# Task directions:
Would you print the lines below exactly, beginning at the line that has "not comply to" and stopping after the line that has "Имеется 4 поставщика с запасами (159, 95)"? Only those lines, and no pictures.

──────── Data shown

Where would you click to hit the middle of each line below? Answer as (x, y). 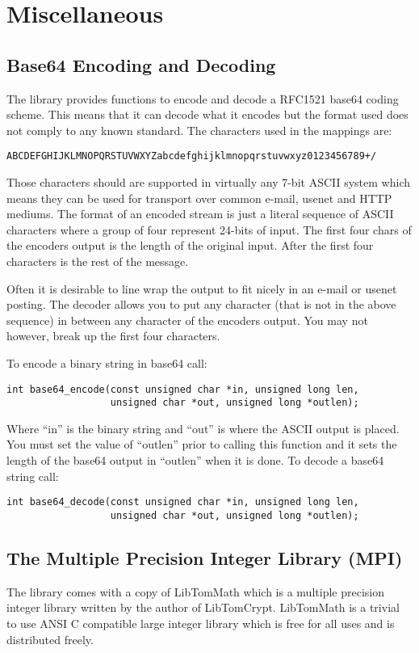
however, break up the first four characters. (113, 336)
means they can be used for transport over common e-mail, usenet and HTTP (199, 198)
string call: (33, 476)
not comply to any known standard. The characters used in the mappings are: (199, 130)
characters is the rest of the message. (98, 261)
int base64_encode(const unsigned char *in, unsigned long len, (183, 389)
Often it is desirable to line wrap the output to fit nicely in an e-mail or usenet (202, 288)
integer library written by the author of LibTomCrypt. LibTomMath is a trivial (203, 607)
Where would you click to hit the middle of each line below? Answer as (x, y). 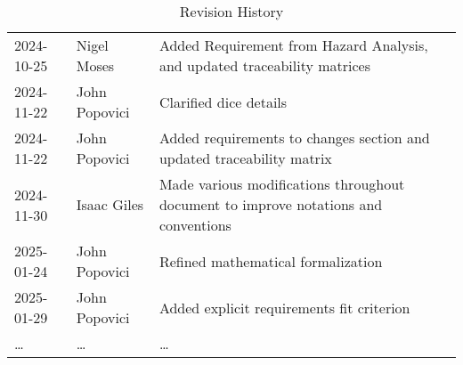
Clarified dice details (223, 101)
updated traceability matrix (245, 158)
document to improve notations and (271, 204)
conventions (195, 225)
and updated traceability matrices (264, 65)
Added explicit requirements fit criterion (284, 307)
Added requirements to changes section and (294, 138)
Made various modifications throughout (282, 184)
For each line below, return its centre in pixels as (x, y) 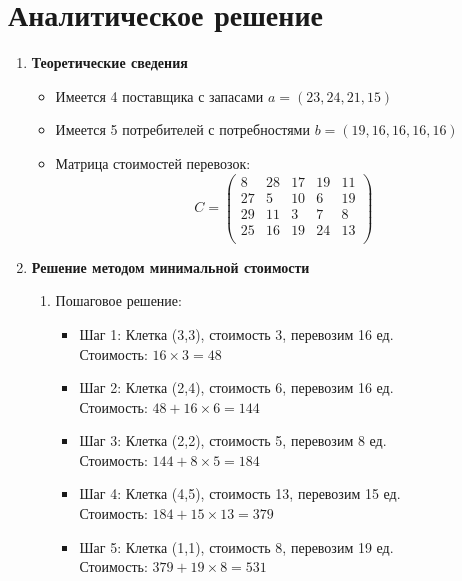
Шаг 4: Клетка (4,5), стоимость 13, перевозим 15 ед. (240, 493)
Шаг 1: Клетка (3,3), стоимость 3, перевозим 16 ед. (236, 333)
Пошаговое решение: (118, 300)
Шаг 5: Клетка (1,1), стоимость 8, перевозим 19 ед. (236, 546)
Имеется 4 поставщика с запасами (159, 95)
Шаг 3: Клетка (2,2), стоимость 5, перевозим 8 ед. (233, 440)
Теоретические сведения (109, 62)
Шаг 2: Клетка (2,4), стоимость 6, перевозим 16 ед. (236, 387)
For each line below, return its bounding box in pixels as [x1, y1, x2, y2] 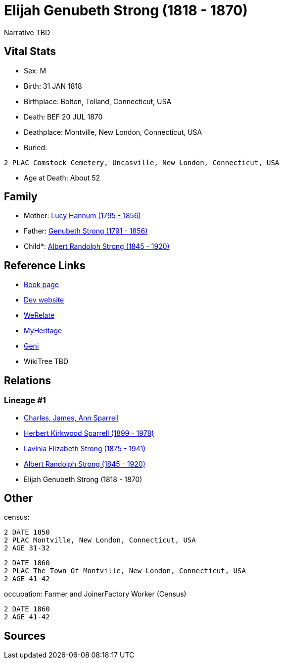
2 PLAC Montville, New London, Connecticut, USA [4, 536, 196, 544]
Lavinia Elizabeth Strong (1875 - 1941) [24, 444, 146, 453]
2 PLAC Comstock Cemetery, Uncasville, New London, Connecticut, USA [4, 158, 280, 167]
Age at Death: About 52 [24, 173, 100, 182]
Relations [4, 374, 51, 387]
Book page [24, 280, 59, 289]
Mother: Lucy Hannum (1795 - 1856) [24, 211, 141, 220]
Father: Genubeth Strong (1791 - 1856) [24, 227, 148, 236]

────────────────
──────── Data shown

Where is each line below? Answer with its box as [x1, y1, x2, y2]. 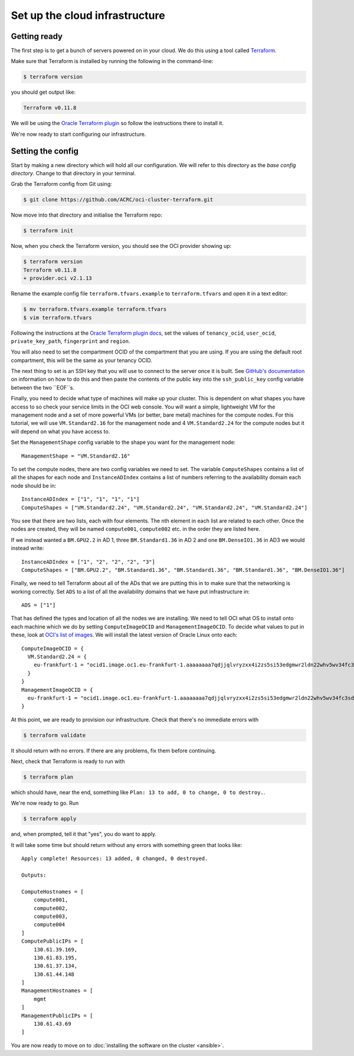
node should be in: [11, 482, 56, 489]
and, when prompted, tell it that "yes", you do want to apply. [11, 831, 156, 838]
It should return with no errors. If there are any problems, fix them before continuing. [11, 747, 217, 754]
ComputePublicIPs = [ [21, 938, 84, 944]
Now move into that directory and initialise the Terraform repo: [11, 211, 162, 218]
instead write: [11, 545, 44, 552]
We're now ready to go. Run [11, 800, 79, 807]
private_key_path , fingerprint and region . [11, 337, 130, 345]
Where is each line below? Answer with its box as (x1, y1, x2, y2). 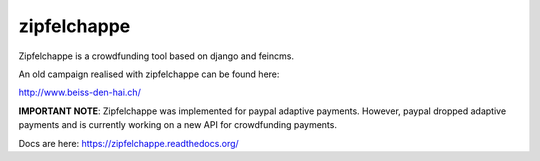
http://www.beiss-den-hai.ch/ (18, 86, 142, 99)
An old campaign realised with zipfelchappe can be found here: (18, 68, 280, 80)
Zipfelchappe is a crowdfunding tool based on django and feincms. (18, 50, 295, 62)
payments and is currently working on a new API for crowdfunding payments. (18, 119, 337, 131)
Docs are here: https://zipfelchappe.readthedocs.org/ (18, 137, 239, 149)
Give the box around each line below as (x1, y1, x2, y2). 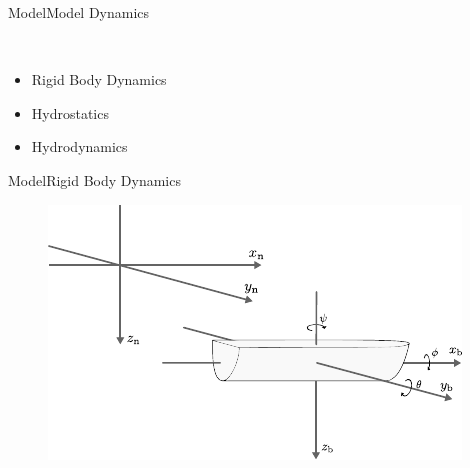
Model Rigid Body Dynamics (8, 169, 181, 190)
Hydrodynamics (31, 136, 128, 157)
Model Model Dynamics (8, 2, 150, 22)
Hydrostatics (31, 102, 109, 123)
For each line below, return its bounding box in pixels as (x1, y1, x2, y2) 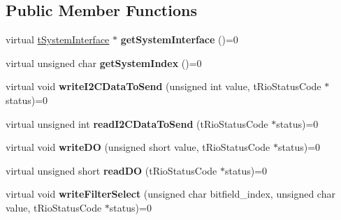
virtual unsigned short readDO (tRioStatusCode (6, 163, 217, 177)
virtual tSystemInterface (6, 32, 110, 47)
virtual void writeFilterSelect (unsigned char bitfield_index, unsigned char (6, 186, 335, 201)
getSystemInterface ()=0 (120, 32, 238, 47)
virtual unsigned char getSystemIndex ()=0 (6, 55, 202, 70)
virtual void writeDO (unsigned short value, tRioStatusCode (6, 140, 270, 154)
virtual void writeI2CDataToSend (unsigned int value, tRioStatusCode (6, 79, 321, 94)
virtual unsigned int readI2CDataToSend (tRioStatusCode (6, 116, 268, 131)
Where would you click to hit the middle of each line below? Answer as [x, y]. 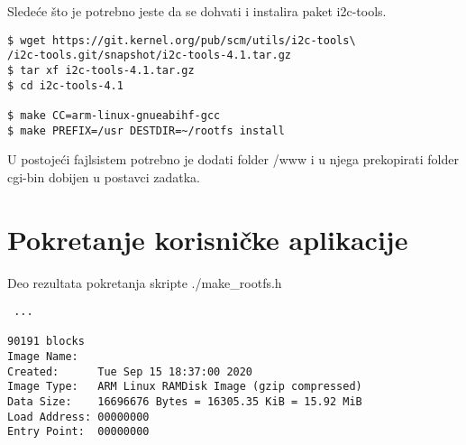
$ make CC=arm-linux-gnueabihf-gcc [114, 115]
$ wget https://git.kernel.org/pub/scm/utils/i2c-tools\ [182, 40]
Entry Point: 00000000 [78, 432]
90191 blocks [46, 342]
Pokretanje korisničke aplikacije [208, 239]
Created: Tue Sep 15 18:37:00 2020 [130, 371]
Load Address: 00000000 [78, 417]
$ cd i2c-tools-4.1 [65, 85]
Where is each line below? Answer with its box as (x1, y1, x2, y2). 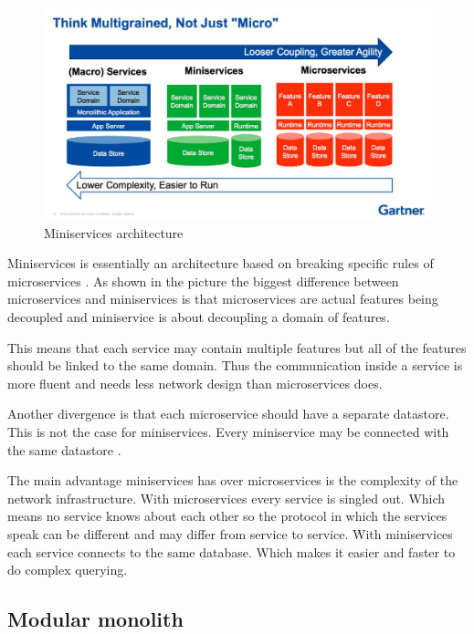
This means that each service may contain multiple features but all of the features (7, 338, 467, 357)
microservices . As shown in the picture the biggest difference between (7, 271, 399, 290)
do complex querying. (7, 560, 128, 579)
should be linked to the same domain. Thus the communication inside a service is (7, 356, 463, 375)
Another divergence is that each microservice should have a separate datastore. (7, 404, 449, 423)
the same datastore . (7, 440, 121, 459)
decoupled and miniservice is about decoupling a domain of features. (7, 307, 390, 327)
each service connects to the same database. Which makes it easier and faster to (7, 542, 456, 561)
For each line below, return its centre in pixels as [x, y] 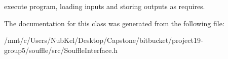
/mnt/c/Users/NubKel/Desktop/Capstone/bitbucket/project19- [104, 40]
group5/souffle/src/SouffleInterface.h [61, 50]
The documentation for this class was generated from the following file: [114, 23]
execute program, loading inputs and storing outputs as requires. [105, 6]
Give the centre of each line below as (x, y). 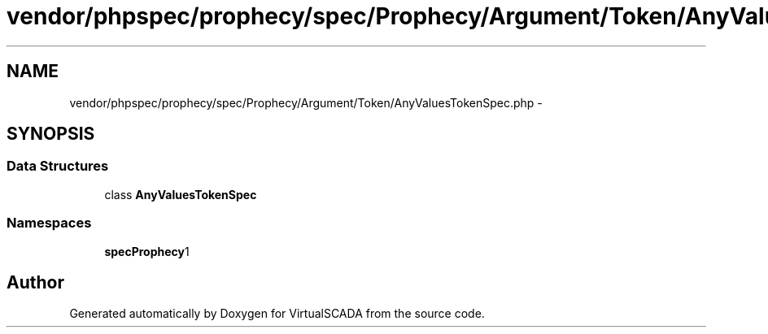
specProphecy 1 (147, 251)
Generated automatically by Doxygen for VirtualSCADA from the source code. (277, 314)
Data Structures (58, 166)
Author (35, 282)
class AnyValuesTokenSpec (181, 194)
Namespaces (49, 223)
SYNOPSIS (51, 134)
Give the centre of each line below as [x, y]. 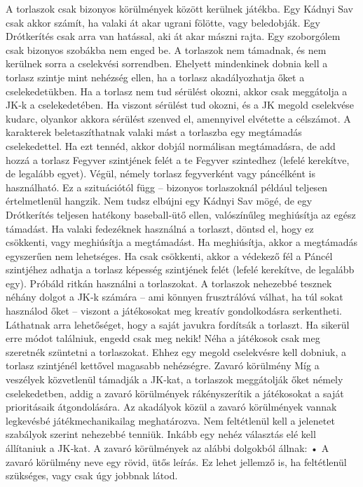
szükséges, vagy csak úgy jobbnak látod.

────────────────
──────── Data shown

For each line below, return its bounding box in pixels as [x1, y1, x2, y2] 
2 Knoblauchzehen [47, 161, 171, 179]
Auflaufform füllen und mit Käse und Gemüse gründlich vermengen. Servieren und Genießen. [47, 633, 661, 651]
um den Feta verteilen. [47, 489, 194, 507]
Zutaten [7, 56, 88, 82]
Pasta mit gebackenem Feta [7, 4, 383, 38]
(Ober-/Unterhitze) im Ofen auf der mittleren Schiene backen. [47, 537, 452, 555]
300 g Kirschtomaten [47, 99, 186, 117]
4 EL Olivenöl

────────────────

# Solution to this problem:
not comply to any known standard. The characters used in the mappings are: (199, 130)
characters is the rest of the message. (98, 261)
int base64_encode(const unsigned char *in, unsigned long len, (183, 389)
Often it is desirable to line wrap the output to fit nicely in an e-mail or usenet (202, 288)
integer library written by the author of LibTomCrypt. LibTomMath is a trivial (203, 607)
Where would you click to hit the middle of each line below? Answer as (x, y). 
Clarified dice details (223, 101)
updated traceability matrix (245, 158)
document to improve notations and (271, 204)
conventions (195, 225)
and updated traceability matrices (264, 65)
Added explicit requirements fit criterion (284, 307)
Added requirements to changes section and (294, 138)
Made various modifications throughout (282, 184)
For each line below, return its centre in pixels as (x, y) 
Шаг 4: Клетка (4,5), стоимость 13, перевозим 15 ед. (240, 493)
Шаг 1: Клетка (3,3), стоимость 3, перевозим 16 ед. (236, 333)
Пошаговое решение: (118, 300)
Шаг 5: Клетка (1,1), стоимость 8, перевозим 19 ед. (236, 546)
Имеется 4 поставщика с запасами (159, 95)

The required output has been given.